Thursday, April 2, 2020

One Flesh by Gary Cottle

I was sitting on the porch with a glass of iced tea when I noticed a truck coming up from the road. I expected a neighbor or two to check in while Mom was away, but she had only left that morning. It was late afternoon, and the sun was low in the sky, but when I squinted, the aqua blue stood out, and I half hoped and half dreaded it was Jim Halsey. By the time the truck pulled up by the house, I knew for sure it was Jim in his ’57 Chevy. I set the glass down and walked over to greet him. There was no escape now.
“Hey, Freddy,” he said like we were old friends when he got out. “How you doing?”

Maybe he was a little more filled out, but he was still the rangy young grunt that I remembered. Light brown curls were sticking out from under his dirty Mail Pouch cap.

“Fine, just fine.” I couldn’t help but smile. I liked Jim. “It’s been a while.”

“Three years, I think. You were just a little thing when I was here last.”

He was digging at me, but he was only kidding.

“Now, you know I wasn’t that little.”

“I guess,” he readily conceded. “How old are you now?”

“Eighteen. I graduated last month.”

Jim walked around the truck, stood in front of me and shook my hand. “Is your father around?” he asked earnestly.

“I’m sorry to say he isn’t. He passed last November. It was sudden. Heart attack.”

Jim removed his cap and said, “My condolences, Freddy. …or is it Fred now?”

“Freddy is fine.”

“Did you and your mother hire a manager?”

“No, I’m working the farm myself.”

“But I thought you had your heart set on going to the university and becoming a teacher like your mother.”

“That was the plan, but then Dad died. All of that’s been put on hold.”

“So, you’re the man to talk to.”

“Yes, for better or worse.” It still felt strange that I was the one in charge. Strange and burdensome.

“Well, you can probably guess that I’m here looking for work.”

“I figured, but you know it’s too early.” Corn was our cash crop, and we wouldn’t need farmhands until later in the summer. “Besides, you know, Dad wouldn’t hire you again. Not after the way you left.”

“I apologize for that, Freddy. I sincerely do. And I’d apologize to Mr. Johnson if he were here. I wasn’t much older than you are now when I run off. I still had some growing to do. I’m more responsible now.”

“I appreciate it, Jim, and I’m sure Dad would. But, like I said, I don’t really need the help. It would be an unnecessary expense.”

Jim hung his head, and it looked like he was on the verge of begging. “You wouldn’t have to pay me much.

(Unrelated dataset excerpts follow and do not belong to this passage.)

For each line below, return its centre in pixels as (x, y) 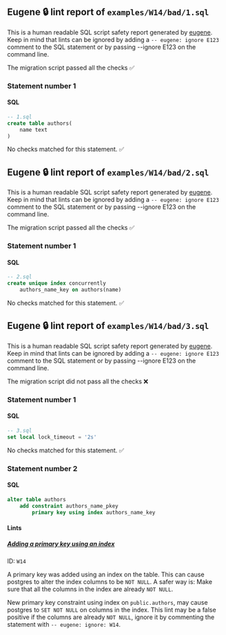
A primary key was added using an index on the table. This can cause (106, 574)
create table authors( (40, 123)
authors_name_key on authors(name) (71, 290)
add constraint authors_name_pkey (69, 506)
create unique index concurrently (57, 283)
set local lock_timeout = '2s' (52, 437)
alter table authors (37, 499)
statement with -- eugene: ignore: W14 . (64, 624)
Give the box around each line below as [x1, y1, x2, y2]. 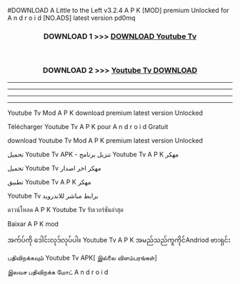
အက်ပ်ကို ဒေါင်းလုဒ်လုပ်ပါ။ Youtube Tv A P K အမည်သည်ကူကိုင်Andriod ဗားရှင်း [7, 235, 231, 244]
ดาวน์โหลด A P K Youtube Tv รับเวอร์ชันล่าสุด [7, 205, 124, 213]
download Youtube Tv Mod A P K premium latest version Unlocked [7, 136, 204, 145]
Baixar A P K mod [7, 219, 59, 228]
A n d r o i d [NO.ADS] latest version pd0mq [7, 14, 136, 22]
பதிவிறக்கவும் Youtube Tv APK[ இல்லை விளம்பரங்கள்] [7, 253, 157, 262]
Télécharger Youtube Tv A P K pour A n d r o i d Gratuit [7, 122, 169, 131]
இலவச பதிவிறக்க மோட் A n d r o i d [7, 268, 109, 276]
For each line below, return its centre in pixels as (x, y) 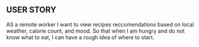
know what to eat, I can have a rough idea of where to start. (81, 37)
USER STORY (31, 10)
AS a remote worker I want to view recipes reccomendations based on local (100, 24)
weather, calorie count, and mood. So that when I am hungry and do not (96, 31)
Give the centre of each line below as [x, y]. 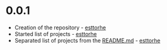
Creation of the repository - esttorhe [60, 27]
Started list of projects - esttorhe [55, 34]
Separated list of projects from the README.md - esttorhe [87, 40]
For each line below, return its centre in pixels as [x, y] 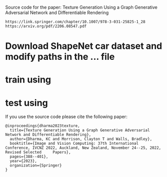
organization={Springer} [36, 165]
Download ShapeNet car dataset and [84, 46]
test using [27, 103]
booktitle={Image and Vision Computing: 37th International [74, 144]
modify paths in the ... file [60, 57]
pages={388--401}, [29, 157]
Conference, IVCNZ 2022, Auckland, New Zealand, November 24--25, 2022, [83, 148]
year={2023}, [23, 161]
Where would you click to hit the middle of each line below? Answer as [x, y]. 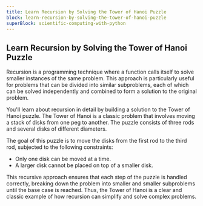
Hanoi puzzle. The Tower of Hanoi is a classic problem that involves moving [101, 116]
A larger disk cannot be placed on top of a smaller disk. [84, 165]
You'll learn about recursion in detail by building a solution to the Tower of [98, 109]
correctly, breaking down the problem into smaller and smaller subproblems [101, 184]
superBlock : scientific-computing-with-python [66, 23]
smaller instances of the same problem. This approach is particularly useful [100, 78]
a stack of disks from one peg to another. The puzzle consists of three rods [100, 123]
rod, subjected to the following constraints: [60, 147]
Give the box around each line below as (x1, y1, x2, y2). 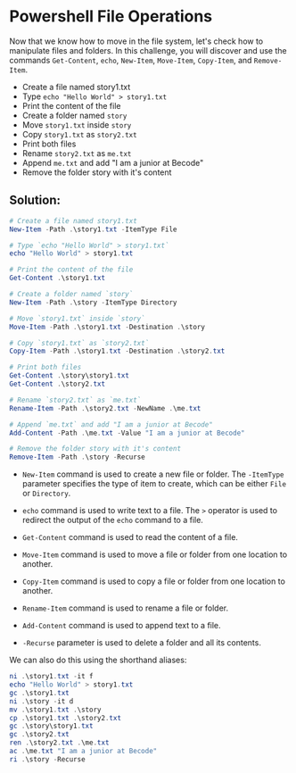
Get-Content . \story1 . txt (9, 274, 105, 283)
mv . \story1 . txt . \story (9, 705, 102, 714)
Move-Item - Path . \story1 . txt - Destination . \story (9, 322, 205, 331)
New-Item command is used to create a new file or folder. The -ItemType (21, 469, 284, 479)
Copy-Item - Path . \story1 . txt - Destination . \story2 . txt (9, 346, 226, 356)
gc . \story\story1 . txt (9, 721, 94, 731)
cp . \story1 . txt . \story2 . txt (9, 713, 122, 722)
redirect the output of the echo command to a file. (21, 515, 203, 526)
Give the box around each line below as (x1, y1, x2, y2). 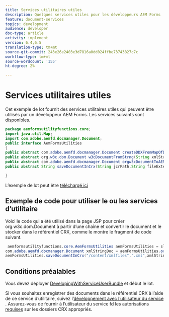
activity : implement (5, 36, 49, 41)
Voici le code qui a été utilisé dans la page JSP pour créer (5, 218, 125, 224)
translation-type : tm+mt (5, 45, 57, 50)
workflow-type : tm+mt (5, 54, 51, 59)
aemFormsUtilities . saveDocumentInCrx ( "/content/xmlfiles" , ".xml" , (5, 253, 147, 258)
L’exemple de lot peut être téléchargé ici (5, 182, 89, 188)
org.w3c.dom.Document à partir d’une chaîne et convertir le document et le (5, 223, 162, 229)
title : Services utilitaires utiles (5, 7, 82, 13)
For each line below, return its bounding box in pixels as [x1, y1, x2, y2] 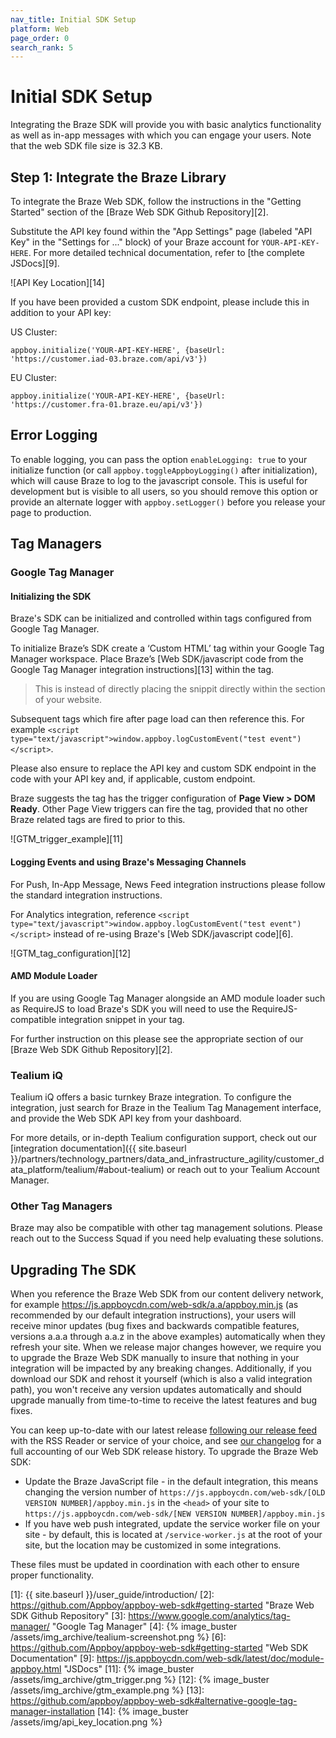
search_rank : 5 [10, 42, 74, 53]
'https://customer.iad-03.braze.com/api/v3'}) [10, 354, 208, 364]
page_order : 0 [10, 33, 70, 43]
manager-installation [10, 1706, 96, 1718]
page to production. [10, 506, 92, 518]
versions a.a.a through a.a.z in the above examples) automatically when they [10, 1331, 326, 1343]
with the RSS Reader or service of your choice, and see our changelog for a [10, 1435, 322, 1447]
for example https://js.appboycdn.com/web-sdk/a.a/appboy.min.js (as [10, 1299, 299, 1311]
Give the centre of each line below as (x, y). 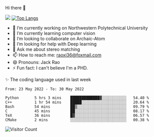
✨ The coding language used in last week (48, 80)
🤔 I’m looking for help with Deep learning (54, 44)
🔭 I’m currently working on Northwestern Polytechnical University (80, 28)
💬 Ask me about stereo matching (46, 49)
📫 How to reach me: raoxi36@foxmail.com (57, 55)
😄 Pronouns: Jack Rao (36, 62)
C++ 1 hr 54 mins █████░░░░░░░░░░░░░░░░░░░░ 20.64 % (77, 102)
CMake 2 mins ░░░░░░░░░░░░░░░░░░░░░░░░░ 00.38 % (77, 120)
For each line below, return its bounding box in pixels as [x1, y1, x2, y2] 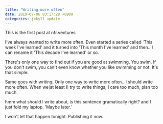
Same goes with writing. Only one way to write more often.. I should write [5, 79, 153, 85]
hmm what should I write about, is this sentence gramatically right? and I [5, 99, 151, 105]
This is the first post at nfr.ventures [5, 30, 76, 36]
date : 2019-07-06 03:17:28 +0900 [5, 12, 73, 17]
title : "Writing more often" [5, 7, 65, 12]
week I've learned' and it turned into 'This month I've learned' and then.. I [5, 45, 153, 50]
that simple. [5, 70, 29, 75]
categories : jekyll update [5, 16, 60, 21]
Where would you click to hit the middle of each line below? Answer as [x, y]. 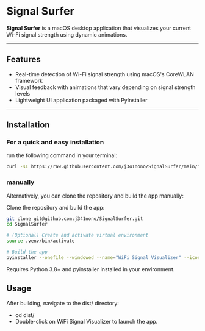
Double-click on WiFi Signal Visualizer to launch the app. [86, 321]
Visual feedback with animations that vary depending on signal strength [105, 87]
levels [23, 93]
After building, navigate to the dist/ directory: [63, 303]
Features [23, 59]
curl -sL [17, 167]
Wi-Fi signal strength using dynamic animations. [67, 34]
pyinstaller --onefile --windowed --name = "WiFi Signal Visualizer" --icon [103, 257]
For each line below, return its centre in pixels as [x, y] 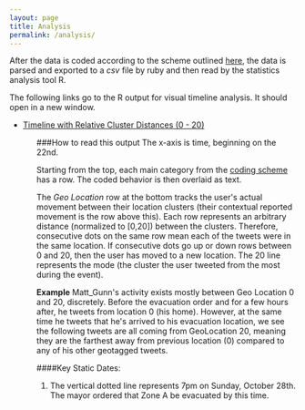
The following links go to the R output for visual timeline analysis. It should [148, 97]
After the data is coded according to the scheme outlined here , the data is [148, 61]
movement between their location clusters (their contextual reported [164, 207]
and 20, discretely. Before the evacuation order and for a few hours [162, 302]
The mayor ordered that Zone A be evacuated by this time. [159, 395]
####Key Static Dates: [78, 368]
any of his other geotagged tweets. [102, 351]
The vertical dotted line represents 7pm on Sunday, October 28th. [173, 386]
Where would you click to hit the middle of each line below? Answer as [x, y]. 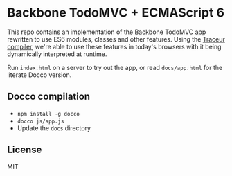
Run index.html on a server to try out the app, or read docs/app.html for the [115, 67]
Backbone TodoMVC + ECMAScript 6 [116, 13]
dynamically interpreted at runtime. [57, 54]
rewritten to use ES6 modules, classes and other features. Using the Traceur [116, 39]
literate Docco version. [39, 75]
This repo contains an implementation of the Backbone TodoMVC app [107, 32]
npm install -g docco [48, 114]
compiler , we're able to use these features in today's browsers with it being [114, 46]
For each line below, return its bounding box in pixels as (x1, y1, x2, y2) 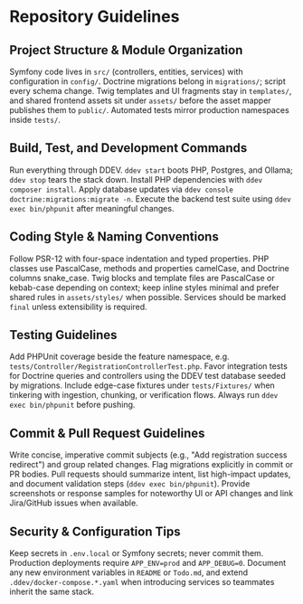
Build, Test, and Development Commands (9, 140, 248, 156)
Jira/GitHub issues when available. (9, 497, 138, 508)
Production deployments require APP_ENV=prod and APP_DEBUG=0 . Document (9, 558, 287, 569)
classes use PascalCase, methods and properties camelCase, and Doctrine (9, 262, 289, 273)
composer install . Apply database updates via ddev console (9, 184, 233, 194)
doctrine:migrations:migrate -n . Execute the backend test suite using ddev (9, 193, 291, 204)
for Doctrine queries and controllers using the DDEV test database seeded (9, 371, 287, 382)
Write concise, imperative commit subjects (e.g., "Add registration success (9, 449, 288, 460)
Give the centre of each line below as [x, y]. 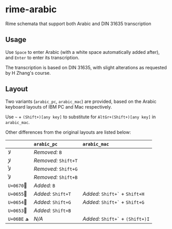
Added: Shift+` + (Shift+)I [116, 219]
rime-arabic [31, 9]
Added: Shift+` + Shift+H [113, 194]
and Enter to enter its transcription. [42, 57]
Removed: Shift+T [56, 160]
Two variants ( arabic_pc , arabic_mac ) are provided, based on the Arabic [81, 101]
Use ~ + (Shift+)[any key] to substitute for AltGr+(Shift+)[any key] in [81, 117]
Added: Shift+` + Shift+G [113, 202]
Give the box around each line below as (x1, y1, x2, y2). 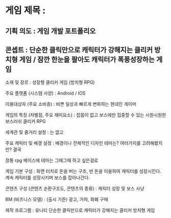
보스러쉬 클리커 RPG (5, 118, 46, 124)
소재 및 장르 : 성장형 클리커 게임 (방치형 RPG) (5, 79, 95, 85)
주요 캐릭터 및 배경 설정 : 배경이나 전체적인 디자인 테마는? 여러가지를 (5, 140, 141, 146)
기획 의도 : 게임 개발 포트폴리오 (5, 27, 96, 35)
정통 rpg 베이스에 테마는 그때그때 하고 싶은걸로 (5, 157, 99, 164)
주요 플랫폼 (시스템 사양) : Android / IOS (5, 90, 86, 96)
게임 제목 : (5, 5, 46, 16)
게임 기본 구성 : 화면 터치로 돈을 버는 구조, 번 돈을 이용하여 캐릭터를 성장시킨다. (5, 168, 162, 175)
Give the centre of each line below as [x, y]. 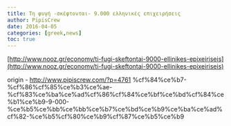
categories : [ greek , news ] [44, 33]
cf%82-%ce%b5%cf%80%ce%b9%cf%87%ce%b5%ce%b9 [96, 117]
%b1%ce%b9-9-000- [38, 102]
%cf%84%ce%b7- [159, 80]
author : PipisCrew [34, 20]
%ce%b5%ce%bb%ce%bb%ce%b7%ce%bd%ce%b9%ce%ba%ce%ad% [115, 109]
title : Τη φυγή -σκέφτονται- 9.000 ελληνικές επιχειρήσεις [94, 13]
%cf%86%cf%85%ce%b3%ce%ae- [60, 87]
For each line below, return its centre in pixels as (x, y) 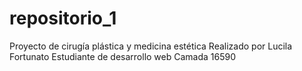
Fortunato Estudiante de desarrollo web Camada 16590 (123, 56)
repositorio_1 (63, 18)
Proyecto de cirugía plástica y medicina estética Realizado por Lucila (151, 46)
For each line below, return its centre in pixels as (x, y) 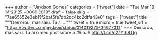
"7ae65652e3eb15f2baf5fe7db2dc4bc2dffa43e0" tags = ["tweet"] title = (78, 17)
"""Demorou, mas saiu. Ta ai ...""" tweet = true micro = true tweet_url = (76, 22)
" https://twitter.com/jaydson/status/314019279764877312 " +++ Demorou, (79, 27)
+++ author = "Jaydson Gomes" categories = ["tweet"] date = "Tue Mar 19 (80, 7)
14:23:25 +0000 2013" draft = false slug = (47, 12)
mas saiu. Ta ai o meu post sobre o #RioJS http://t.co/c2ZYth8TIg (71, 33)
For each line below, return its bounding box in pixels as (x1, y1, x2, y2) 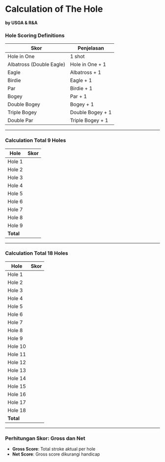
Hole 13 (7, 367, 26, 373)
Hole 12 (7, 359, 26, 366)
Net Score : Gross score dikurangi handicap (12, 451, 100, 457)
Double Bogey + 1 (70, 109, 112, 116)
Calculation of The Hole (5, 3, 103, 15)
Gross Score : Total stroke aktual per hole (12, 446, 96, 452)
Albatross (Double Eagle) (7, 61, 65, 68)
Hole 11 (7, 351, 26, 358)
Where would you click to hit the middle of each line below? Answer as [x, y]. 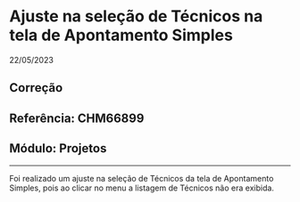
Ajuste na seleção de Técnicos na [136, 16]
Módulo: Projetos [58, 149]
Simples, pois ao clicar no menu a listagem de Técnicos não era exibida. [142, 188]
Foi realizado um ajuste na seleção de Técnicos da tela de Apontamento [142, 178]
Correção [36, 88]
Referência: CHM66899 [77, 118]
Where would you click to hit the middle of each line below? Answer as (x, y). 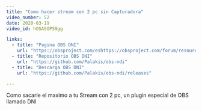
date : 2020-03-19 (28, 23)
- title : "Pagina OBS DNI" (45, 45)
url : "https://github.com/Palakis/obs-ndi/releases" (84, 73)
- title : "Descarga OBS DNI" (48, 67)
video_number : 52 (28, 17)
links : (14, 40)
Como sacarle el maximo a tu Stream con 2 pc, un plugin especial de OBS (98, 95)
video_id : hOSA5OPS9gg (35, 29)
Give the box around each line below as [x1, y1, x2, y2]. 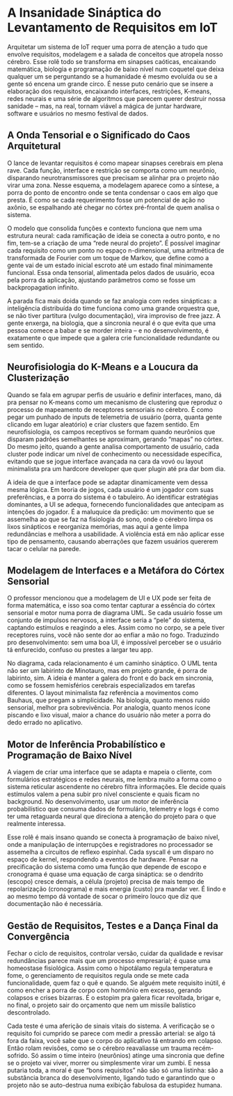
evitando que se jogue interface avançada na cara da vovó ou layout [7, 457, 204, 466]
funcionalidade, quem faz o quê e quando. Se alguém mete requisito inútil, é [7, 979, 226, 987]
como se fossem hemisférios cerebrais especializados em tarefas [7, 681, 195, 690]
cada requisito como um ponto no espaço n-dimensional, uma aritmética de [7, 246, 225, 255]
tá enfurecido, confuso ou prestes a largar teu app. [7, 646, 154, 654]
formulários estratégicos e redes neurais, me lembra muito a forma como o [7, 775, 222, 784]
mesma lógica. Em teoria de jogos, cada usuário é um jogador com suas [7, 485, 214, 493]
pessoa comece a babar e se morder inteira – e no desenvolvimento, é [7, 326, 209, 335]
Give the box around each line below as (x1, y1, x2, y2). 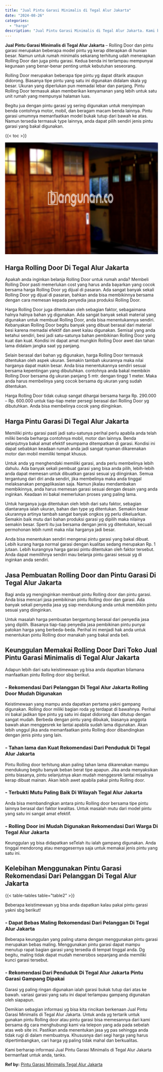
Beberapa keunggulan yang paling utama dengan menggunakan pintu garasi (5, 937, 158, 942)
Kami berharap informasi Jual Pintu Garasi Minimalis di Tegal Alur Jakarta (5, 1047, 152, 1053)
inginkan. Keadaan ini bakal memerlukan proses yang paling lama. (5, 491, 137, 497)
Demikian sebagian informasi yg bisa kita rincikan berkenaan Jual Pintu (5, 1006, 147, 1012)
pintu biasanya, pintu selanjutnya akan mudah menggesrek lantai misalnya (5, 772, 154, 778)
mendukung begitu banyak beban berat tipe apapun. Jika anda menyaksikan (5, 767, 158, 772)
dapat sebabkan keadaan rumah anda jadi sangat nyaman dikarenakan (5, 446, 147, 451)
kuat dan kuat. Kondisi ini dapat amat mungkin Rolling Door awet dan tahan (5, 338, 155, 343)
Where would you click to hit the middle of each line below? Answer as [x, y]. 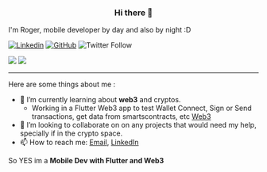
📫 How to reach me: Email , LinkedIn [79, 143]
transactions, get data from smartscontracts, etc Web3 [121, 117]
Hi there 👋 [133, 13]
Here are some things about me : [62, 84]
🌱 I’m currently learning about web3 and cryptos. [100, 100]
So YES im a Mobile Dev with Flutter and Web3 [86, 161]
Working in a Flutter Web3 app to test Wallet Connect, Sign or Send [141, 108]
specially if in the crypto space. [71, 133]
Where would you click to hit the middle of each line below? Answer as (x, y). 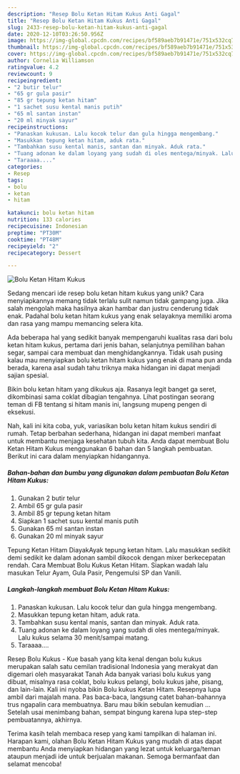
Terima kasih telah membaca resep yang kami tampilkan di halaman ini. (112, 734)
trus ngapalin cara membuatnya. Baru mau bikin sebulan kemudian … (109, 705)
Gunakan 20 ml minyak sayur (60, 536)
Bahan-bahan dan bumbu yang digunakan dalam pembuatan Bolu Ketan (118, 472)
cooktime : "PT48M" (35, 239)
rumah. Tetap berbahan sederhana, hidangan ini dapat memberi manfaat (114, 434)
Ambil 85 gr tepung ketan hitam (64, 513)
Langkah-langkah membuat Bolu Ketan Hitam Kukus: (89, 589)

I just need a place to sleep and eat.”

I sighed, shook my head as if to say I should know better before I gave in. “Okay.” Right from the start, I wanted him to stay, but I didn’t want him to know it. “Go get settled in at the bunkhouse and come back for supper.”

Mom had made me some of her sauce, so I was preparing spaghetti and a garden salad when the phone rang. It was Mom’s best friend, Lucy Redfield. She wanted to know if Jim Halsey had shown up yet. She explained that he had dropped by their farm earlier in the day, asking about us.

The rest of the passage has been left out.